Lifehacker has been helping people navigate technology and life decisions since 2005. The publication's approach has always been practical: cut through the noise, find what actually works, explain it clearly. Black Friday deal tracking is an extension of that mission. The shopping event itself isn't going anywhere—it's become a permanent fixture of the retail calendar, stretching from early November through Cyber Monday and beyond. But the deals themselves are temporary, fleeting, and require attention to catch.

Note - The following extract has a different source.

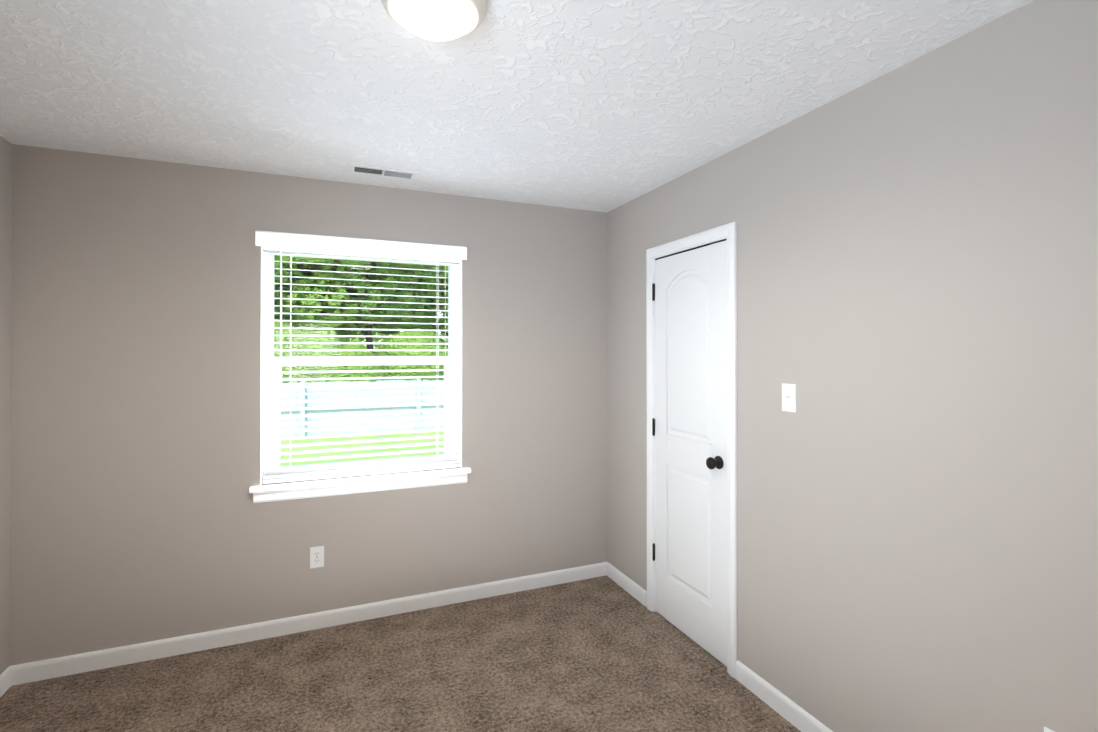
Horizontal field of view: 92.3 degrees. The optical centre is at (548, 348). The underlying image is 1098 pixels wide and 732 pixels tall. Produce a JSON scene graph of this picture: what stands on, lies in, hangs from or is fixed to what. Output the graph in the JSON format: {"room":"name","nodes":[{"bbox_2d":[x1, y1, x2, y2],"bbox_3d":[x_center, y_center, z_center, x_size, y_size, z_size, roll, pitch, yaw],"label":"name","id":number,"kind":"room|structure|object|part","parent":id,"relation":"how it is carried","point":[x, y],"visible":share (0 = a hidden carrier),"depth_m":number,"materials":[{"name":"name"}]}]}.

The hourly updates will continue through the peak shopping days. Prices will shift. New deals will appear. Some items will sell out entirely. The goal is to give you the information you need to make a decision without spending hours refreshing browser tabs. Whether you're looking for a flagship phone, a budget laptop, or a high-end camera, the deals are out there. You just need to know where to look and when.

La Conversación del Hearth Otra perspectiva de la historia
Inventor

Why does Black Friday deal tracking need to be live and hourly? Can't people just check prices once a day?

Model

Because retailers change their offers constantly—sometimes multiple times in a single day. A deal that's real at 9 a.m. might be gone by lunch, replaced by something slightly different. If you're waiting for the "best" price, you could miss the good one that's actually available right now.

Inventor

So it's a game of speed, then. First person to see the deal wins.

Model

Partly, yes. But it's also about information asymmetry. Most people don't have time to monitor prices across multiple retailers. The tracking does that work for you, so you can make a decision based on what's actually available, not what you hope might be available.

Inventor

What kinds of products see the biggest price swings during Black Friday?

Model

Phones and laptops typically drop first and deepest—carriers and retailers compete hard on those. Camera gear and audio equipment move more slowly but can have substantial discounts if you're patient. Everything else falls somewhere in between.

Inventor

Is there a strategy to when you should actually buy?

Model

The old advice is: if you see something you want at a price you can afford, buy it. Don't wait for a better deal that might not come. But that only works if you actually know what the current prices are, which is why the tracking matters.

Inventor

What happens after Black Friday ends?

Model

The deals don't stop—they just change shape. Cyber Monday extends the event, and retailers keep adjusting prices through the end of the year. But the intensity drops. The hourly updates become less critical because the pace slows down.